Although GAS is the most common bacterial aetiology, it is only found in every third child with an acute sore throat and even less so in children younger than 5 years old [7]; that is, a majority of throat infections are caused by other pathogens, including respiratory viruses and other streptococcal species [8]. However, previous studies have often focused on a narrow spectrum of pathogens and relied on older methods such as culture and antigen detection [9, 10]. Moreover, GAS is also found in 12% of asymptomatic children [7], which poses problems diagnosing test-positive patients.

A few studies of unselected children with an acute sore throat in primary healthcare have investigated a broad range of respiratory pathogens using both culture and molecular methods [6]. In addition, there is a knowledge gap regarding the presentation and clinical course associated with these pathogens as well as their carriage rate in healthy children.

This study has three aims: (1) to estimate the prevalence of 29 respiratory pathogens in children with an acute sore throat and in healthy controls; (2) to relate signs, symptoms, and clinical course to aetiology; and (3) to measure the incidence of complications and return visits for a sore throat within 3 months after clinical examination.

Materials and methods

Design and setting

In this prospective inception cohort study, we recruited children with an acute sore throat in primary healthcare and studied their symptoms and clinical course in relation to detected pathogens. For comparison, we also included non-infected controls. Both groups were followed for 3 months regarding recurrence and complications. Four primary healthcare centres in three counties in southern Sweden participated. Inclusion was open between 12 September 2014 and 17 October 2017.

Participants

Patients with suspected pharyngotonsillitis were initially identified by a triage nurse during a telephone assessment.
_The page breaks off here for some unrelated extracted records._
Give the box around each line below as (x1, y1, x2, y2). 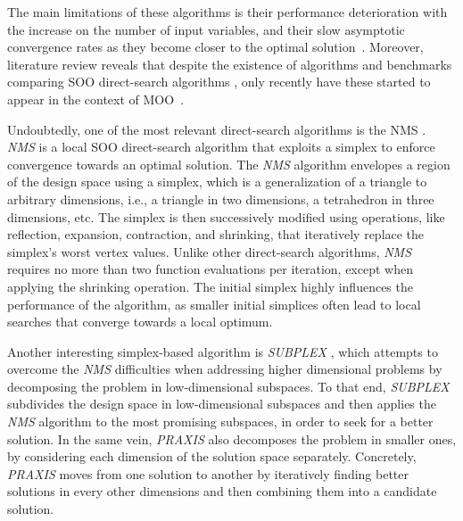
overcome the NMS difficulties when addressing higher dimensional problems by (7, 360, 442, 378)
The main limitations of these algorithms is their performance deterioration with (7, 3, 448, 21)
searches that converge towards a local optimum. (7, 312, 273, 331)
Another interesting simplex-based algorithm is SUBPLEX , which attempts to (7, 342, 438, 360)
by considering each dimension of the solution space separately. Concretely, (7, 447, 417, 466)
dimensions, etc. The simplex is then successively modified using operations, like (7, 207, 445, 226)
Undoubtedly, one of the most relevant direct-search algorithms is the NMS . (7, 120, 426, 138)
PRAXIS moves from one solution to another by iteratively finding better (7, 464, 409, 483)
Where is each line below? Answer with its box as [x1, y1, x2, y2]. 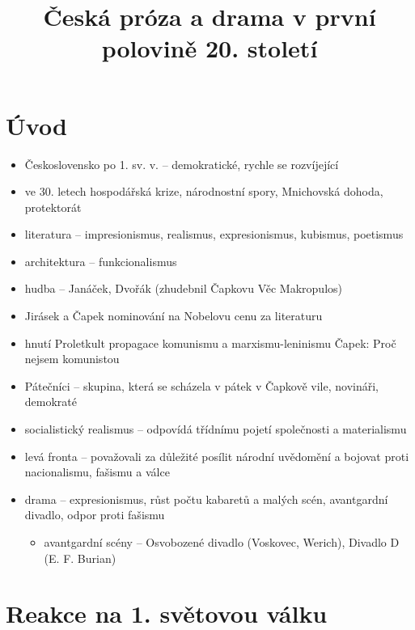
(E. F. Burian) [44, 549, 116, 566]
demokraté [24, 393, 78, 410]
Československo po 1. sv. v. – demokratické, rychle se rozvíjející [24, 155, 339, 172]
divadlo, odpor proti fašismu [24, 506, 165, 523]
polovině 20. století [101, 32, 318, 65]
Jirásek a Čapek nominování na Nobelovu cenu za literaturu [24, 307, 323, 324]
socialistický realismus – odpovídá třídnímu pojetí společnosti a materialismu [24, 421, 407, 438]
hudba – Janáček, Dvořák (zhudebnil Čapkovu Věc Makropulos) [24, 280, 342, 297]

During office hours for ordinary ambulatory care, these patients and their parents were recruited to participate by the authors and other physicians. These patients were eligible if they were 0–14 years old and had a sore throat lasting less than 7 days as a major complaint (or signs of pharyngotonsillitis on clinical examination in the youngest). Exclusion criteria were imminent complications associated with a sore throat (peritonsillitis, sinusitis, acute otitis media, or lymphadenitis colli), symptoms of obstructive airway disease, and difficulties understanding Swedish. Apart from study-related procedures, all patients received care-as-usual, including any required tests or prescriptions.
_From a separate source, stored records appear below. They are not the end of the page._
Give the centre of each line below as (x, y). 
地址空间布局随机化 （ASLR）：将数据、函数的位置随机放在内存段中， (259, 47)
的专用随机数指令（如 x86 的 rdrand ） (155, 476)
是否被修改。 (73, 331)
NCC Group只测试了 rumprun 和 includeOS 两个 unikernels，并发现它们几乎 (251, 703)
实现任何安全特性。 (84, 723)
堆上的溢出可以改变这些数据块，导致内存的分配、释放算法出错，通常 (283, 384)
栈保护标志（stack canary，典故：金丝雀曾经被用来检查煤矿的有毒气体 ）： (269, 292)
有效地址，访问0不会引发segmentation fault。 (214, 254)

The control group was recruited from asymptomatic children aged 0–14 who belonged to the same primary healthcare centre and sought care for non-infectious conditions.

We set out for a consecutive sampling of all eligible patients, but as the researchers were not always in the office and the triage nurses at times forgot about the study, we ended up using convenience sampling.

Data collection

After informed consent, the physician recorded background information on all participants. For patients, the physician also recorded signs and symptoms, working diagnosis, and decisions about antibiotics and ordered tests.

Symptom diary

We asked the parents to keep a structured diary for 10 days and record symptoms (e.g., sore throat, stuffed up or runny nose, pain when swallowing, cough, hoarseness, diarrhoea, vomiting, and resting more than half the day), analgesics use, antibiotics use, and morning temperature. We also asked them to assess daily if their child was still unwell and if their children missed preschool or school due to their illness. After completion, they returned the diary by mail in a prepaid envelope. Two weeks after inclusion, we called each patient as a reminder.

Microbiological sampling

Either the physician or trained staff at the primary healthcare centre collected a throat specimen from each participant by rolling a single nylon-flocked swab (E-Swab®, Copan Diagnostics Inc., Murrieta, CA) repeatedly against both tonsils. The swab was transferred to liquid Amies medium in the accompanying container and stored in a refrigerator for overnight transport. All samples were analysed the following day at the Department of Clinical Microbiology, Sahlgrenska University Hospital, Gothenburg, Sweden. To ensure analysis was performed the day following collection, we limited inclusion to Monday through Thursday between 8 a.m. and 4 p.m. The laboratory staff were blinded to clinical data and any point-of-care test results.

Bacterial culture

A calibrated loop (10 μl) of diluted tonsillitis secretion was inoculated onto horse blood agar, Streptococcus agar, Haemophilus agar, and Arcanobacterium haemolyticum agar (all prepared in-house at Clinical Microbiology, Sahlgrenska University Hospital). The agar plates were incubated for 1 day at 34–36 °C in air with 5% CO2, and after inspection incubated for another day at 34–36 °C in air, or for the Arcanobacterium agar, in air with 5% CO2. Group A, B, C, and G streptococci, Streptococcus pneumoniae, Haemophilus influenzae, Moraxella catarrhalis, Staphylococcus aureus, and Gram-negative rods were enumerated and identified using standard bacteriological methods. A. haemolyticum was identified with a CAMP inhibition test.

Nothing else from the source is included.